Available records
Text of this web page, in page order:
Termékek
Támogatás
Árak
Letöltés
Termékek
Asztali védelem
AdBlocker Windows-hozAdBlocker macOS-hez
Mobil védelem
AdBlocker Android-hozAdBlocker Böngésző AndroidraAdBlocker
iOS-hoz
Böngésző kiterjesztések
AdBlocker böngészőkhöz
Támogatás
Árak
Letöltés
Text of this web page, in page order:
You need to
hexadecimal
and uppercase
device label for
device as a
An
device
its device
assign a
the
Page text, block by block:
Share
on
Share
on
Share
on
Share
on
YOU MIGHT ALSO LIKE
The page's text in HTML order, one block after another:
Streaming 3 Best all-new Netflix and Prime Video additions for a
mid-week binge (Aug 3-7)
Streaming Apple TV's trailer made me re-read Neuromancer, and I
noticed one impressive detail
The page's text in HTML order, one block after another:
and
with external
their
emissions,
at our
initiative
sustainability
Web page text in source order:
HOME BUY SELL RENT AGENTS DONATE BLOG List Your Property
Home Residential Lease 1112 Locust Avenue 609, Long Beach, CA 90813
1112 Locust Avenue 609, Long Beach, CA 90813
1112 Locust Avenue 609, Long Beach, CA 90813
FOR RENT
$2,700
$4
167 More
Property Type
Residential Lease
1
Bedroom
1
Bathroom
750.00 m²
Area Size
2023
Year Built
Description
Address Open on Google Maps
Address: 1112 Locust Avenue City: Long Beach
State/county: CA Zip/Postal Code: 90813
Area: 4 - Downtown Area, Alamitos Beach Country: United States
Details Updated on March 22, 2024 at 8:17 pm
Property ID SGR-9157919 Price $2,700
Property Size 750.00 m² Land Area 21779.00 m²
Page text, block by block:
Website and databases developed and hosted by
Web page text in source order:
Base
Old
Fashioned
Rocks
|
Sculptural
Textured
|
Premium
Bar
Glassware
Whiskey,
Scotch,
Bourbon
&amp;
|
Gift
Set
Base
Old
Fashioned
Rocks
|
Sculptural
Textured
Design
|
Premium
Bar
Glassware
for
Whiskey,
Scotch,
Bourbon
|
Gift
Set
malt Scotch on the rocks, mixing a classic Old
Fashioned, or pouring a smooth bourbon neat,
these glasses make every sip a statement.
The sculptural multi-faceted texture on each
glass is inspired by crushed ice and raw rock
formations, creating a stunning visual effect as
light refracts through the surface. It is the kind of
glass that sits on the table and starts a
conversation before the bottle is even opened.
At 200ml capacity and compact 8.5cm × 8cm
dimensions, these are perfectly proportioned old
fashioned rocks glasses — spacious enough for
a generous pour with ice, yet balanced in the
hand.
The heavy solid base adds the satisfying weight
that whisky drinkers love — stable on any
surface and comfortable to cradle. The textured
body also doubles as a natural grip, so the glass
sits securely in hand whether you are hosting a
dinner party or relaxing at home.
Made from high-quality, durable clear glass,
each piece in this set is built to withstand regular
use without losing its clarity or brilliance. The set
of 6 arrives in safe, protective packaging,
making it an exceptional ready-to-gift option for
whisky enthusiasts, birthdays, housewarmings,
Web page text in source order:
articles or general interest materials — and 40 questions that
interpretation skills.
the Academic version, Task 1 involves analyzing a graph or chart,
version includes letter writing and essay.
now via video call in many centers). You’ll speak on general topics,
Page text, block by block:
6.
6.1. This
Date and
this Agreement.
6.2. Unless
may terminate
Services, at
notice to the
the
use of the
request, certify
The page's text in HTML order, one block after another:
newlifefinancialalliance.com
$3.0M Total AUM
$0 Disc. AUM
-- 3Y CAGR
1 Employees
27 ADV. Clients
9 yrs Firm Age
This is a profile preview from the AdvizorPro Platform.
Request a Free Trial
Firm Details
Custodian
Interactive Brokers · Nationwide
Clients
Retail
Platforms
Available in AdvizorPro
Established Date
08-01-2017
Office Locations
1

Task details
Would you set down, word for word, the lines from the opening of the entries above through the line with "hexadecimal", both included, and no others?

Problem solution
Text of this web page, in page order:
Termékek
Támogatás
Árak
Letöltés
Termékek
Asztali védelem
AdBlocker Windows-hozAdBlocker macOS-hez
Mobil védelem
AdBlocker Android-hozAdBlocker Böngésző AndroidraAdBlocker
iOS-hoz
Böngésző kiterjesztések
AdBlocker böngészőkhöz
Támogatás
Árak
Letöltés
Text of this web page, in page order:
You need to
hexadecimal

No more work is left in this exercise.